One stinky little thing

Sometimes you have a great day and a great outlook and a decent energy level. Sometimes your mental and creative energy is flowing pretty well and then one stinky little thing throws you off... One stinky little thing, just one - but there goes your "great" and there goes your energy. Yeah, well, I hate when that happens.

And even though that might have happened at work today and I'm tired now (and my family got the leftovers of me after the stinky little thing), I still need to tell you about a simple story I heard.

A guy who spoke at our church last Sunday closed his message with a story about his 4 year old son who wanted him to come into his room and say "goodnight" after he got home from a late meeting. Turned out the meeting went much later than planned, so by the time he came home, his son had been in bed for several hours. Jason (our friend who was speaking) dutifully went in to his son's room anyway and was amazed to see that he was still awake.

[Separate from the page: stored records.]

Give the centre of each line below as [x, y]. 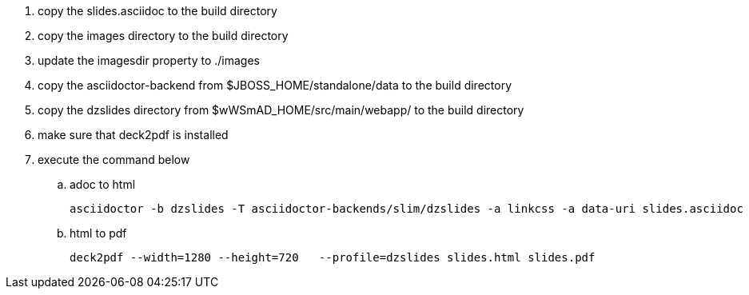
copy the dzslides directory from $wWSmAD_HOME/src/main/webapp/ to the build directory [281, 110]
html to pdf [98, 233]
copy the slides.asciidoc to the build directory [157, 11]
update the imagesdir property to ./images [149, 60]
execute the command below [114, 159]
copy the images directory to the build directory [163, 36]
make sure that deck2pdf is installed [133, 135]
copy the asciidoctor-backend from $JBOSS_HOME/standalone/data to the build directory [275, 85]
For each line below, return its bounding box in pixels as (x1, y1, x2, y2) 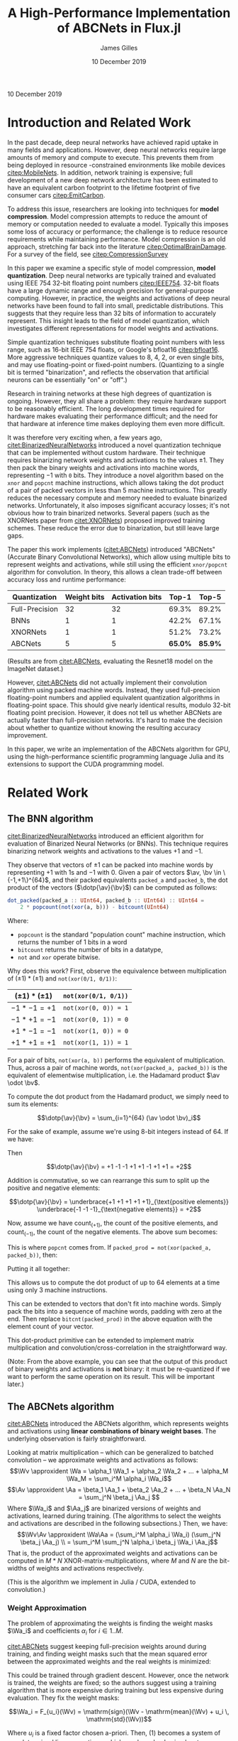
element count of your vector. (7, 1322, 94, 1331)
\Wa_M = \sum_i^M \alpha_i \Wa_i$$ (66, 1475, 172, 1483)
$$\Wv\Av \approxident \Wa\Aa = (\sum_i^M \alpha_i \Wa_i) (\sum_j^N (17, 1530, 221, 1539)
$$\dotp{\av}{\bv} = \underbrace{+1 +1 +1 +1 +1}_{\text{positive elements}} (9, 1197, 229, 1206)
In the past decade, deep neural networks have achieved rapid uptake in (7, 138, 219, 146)
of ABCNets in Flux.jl (57, 20, 181, 36)
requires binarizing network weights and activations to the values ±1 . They (7, 456, 225, 464)
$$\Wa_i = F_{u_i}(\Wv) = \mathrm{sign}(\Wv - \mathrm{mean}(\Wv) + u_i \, (8, 1708, 229, 1716)
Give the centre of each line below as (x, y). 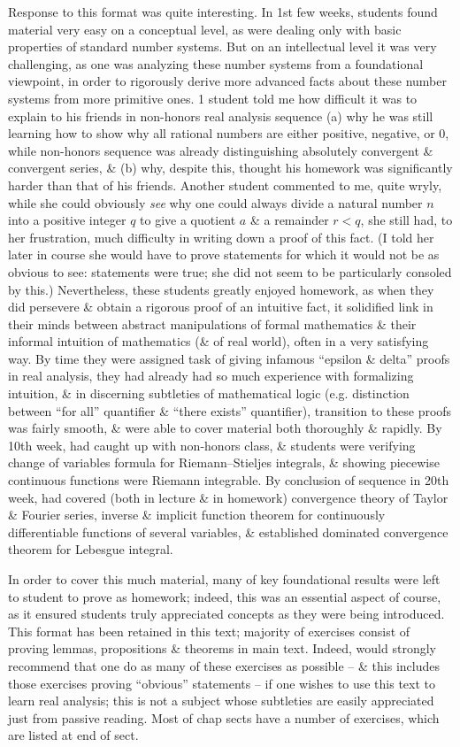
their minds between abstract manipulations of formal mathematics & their (212, 323)
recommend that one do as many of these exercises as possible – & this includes (224, 665)
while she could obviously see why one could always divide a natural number (215, 202)
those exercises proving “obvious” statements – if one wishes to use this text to (222, 683)
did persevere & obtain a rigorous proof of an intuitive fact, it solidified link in (221, 307)
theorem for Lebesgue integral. (91, 549)
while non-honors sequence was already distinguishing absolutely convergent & (221, 150)
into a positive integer (67, 220)
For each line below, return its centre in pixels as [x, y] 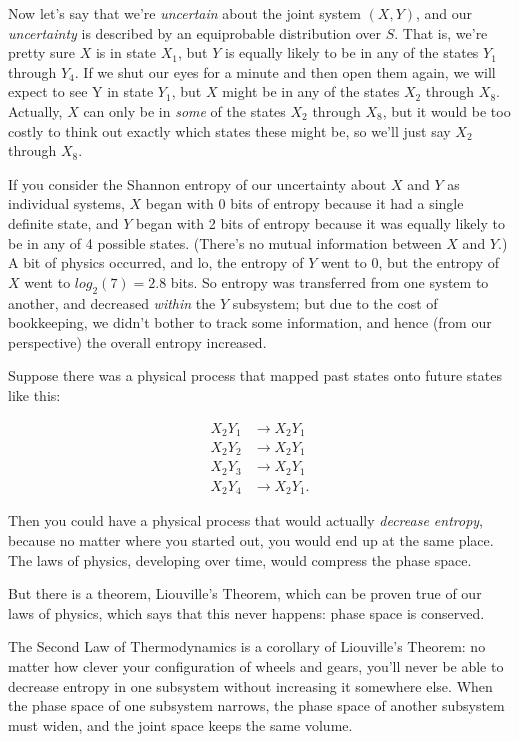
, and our [444, 13]
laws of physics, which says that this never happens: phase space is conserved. [246, 612]
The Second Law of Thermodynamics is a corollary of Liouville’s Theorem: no [247, 646]
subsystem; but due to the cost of [335, 302]
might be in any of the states [311, 91]
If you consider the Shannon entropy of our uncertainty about [197, 183]
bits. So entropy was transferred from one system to [329, 281]
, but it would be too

"Why are you still awake?" he asked his bleary, squinty-eyed 4 year old.

Barely able to hold his eyes open, he said "Daddy, I kept my eyes open so I could see you."

O my goodness, he went a different direction with the poignancy of that comment, but I suddenly had my desperate prayer penned and my daily goal illuminated.

I wish I had the grit of that sweet 4 year old, but my prayer would be,

Father, please help me keep my eyes open so I can see You.

...even after one stinky little thing.